Yongle
- Reign: March 617 – July 618
- Died: 664
- Family name: Guo (郭)/Li(李) Given name: Zihe (子和)

Era name and dates
- Zhengping(正平)/Chouping(醜平): March 617 – July 618
- Father: Guo Tai Gong

= Guo Zihe =

Li Zihe (李子和 (Lǐ Zǐhé); ?–664) was an anti-king during the Sui dynasty. His original surname was Guo (郭), but he was later bestowed the family name of the Tang imperial clan, Li (李), by Emperor Gaozu, the Tang dynasty's founding emperor. Ancestral home to the Tongzhou (同州) Pucheng (蒲城). President Zuo Yiwei during the Sui Dynasty, because of the crime in exile in Yulin (榆林). In 617, during the last years of Daye (大業; Emperor Yang of Sui's era name), he rebelled against the Sui dynasty, proclaiming himself the King of Yongle and changing the era name to Zhengping (正平) or Chouping (醜平).

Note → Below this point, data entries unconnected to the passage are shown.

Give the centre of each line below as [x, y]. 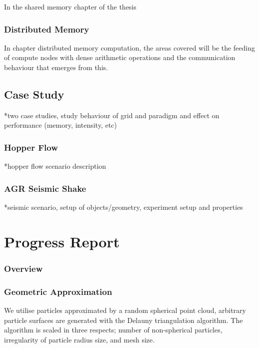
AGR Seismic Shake [45, 188]
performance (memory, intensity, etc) [60, 125]
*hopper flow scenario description [55, 166]
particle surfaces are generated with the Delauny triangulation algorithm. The [123, 320]
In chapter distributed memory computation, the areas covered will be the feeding [130, 47]
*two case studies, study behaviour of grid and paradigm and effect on [112, 115]
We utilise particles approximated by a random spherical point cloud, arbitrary [125, 310]
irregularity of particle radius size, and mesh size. [79, 339]
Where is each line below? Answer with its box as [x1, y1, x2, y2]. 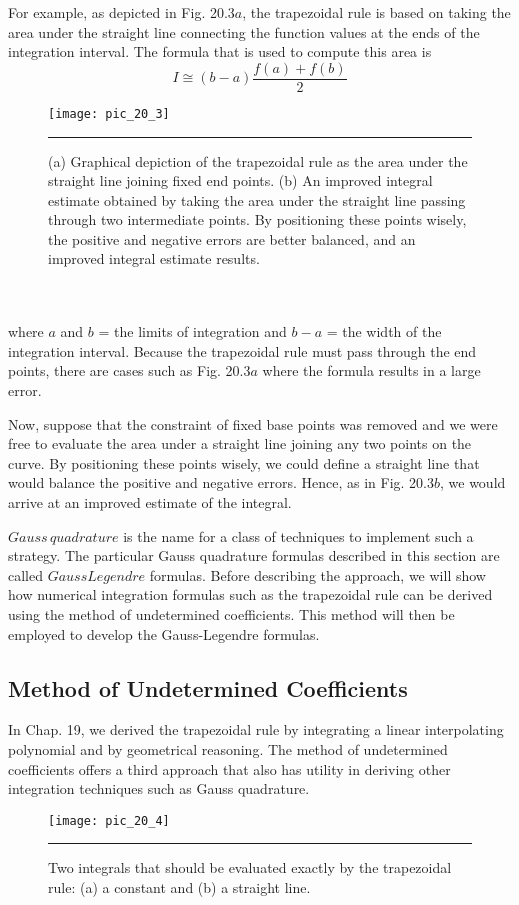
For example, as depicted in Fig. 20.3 [8, 2, 235, 22]
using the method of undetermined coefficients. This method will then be [8, 603, 455, 624]
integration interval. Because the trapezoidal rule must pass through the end [8, 340, 477, 361]
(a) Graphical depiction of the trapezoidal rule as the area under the [48, 150, 468, 171]
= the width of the [326, 321, 442, 342]
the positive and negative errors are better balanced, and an [48, 228, 416, 249]
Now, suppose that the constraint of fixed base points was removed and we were [8, 413, 498, 434]
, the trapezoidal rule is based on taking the [242, 2, 511, 22]

In 618, he surrendered to the Tang dynasty, and he was awarded the main of the Lingzhou (靈州), the Duke of Jinhejun (金河郡), in 619, to seal the Public of Cheng (郕). In 622, the attendants were able to pacify the renewed rebellion of Liu Heita, give the family name is Li and give the general of Youwuwei. In 637, he was a Cishi of Wuzhou (婺州), to the Public of Yi (夷). He died in 664.

==Family==
===Father===
- Guo Tai Gong (郭太公)

===Brothers===
- Guo Zizheng (郭子政)
- Guo Ziduan (郭子端)
- Guo Zisheng (郭子昇)

==Bibliographies==
- New Book of Tang (新唐書) Volume 92
- Zizhi Tongjian, vols. 183, 185, 188, 190, 194.